SA: It doesn’t sound like good work-life balance.
PS: The kids went out at 7 o’clock in the morning and came back at wrap. We used their bedroom to store camera equipment and lights, which we’d clear out quickly before they got home. The house was bedlam for three weeks but it was actually quite fun. It wasn’t like a whole heap of crew were coming in every day. Rolling out of bed and being able to be in my slippers and pyjamas was extraordinary, actually. We’d only just moved into the house, so it wasn’t full of a couple of years of junk, which it is now. We were lucky, the timing of everything was perfect.
SA: Is it easier or more awkward directing your partner?
PS: I love it, I think it’s easy; we have such a good time together. If my idea sucks, she’ll just tell me and do something better anyway. I don’t care where the ideas come from if they’re good, and Morgana definitely has better ideas than me. I’m not very auteur-y about that kind of stuff, as long as we’re telling the same story.

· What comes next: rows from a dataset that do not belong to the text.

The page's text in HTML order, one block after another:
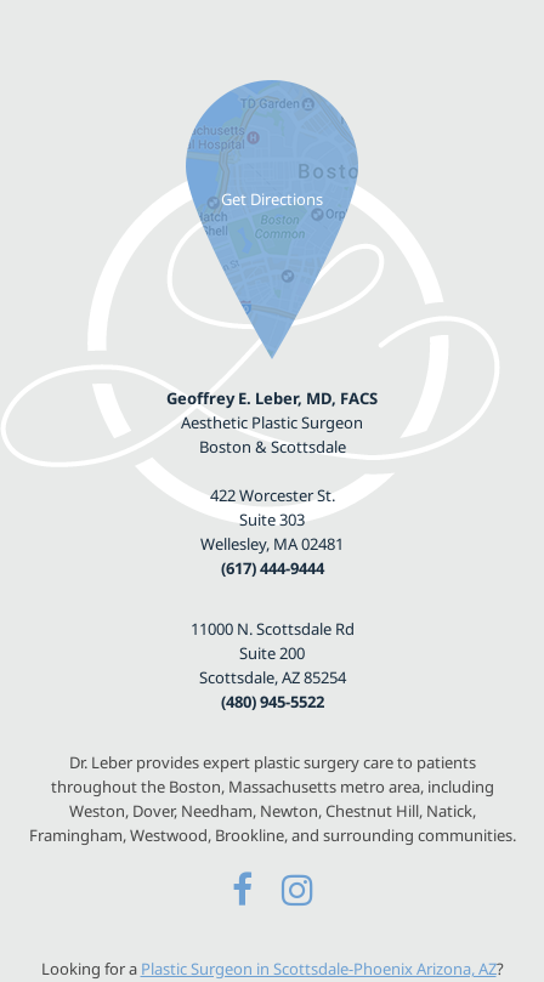
Geoffrey E. Leber, MD, FACS
Aesthetic Plastic Surgeon
Boston & Scottsdale
422 Worcester St.
Suite 303
Wellesley, MA 02481
(617) 444-9444
11000 N. Scottsdale Rd
Suite 200
Scottsdale, AZ 85254
(480) 945-5522
Dr. Leber provides expert plastic surgery care to patients
throughout the Boston, Massachusetts metro area, including
Weston, Dover, Needham, Newton, Chestnut Hill, Natick,
Framingham, Westwood, Brookline, and surrounding communities.
Looking for a Plastic Surgeon in Scottsdale-Phoenix Arizona, AZ?

SA: INSiDE won an international Emmy. What’s that like?
PS: I was just stunned. We got an email saying we’d won and it’s sort of not like a real thing. We haven’t got the statue yet, so when that turns up, maybe it’ll sink in. We’ve just been scratching our heads thinking, How did that happen? I’m glad they gave us an award but it’s pretty surprising. It’s surreal just to know that we shot it in our house, literally in the room I’m sitting in now. But that’s the magic of filmmaking, isn’t it? If you’re telling a good story, you can do it anywhere.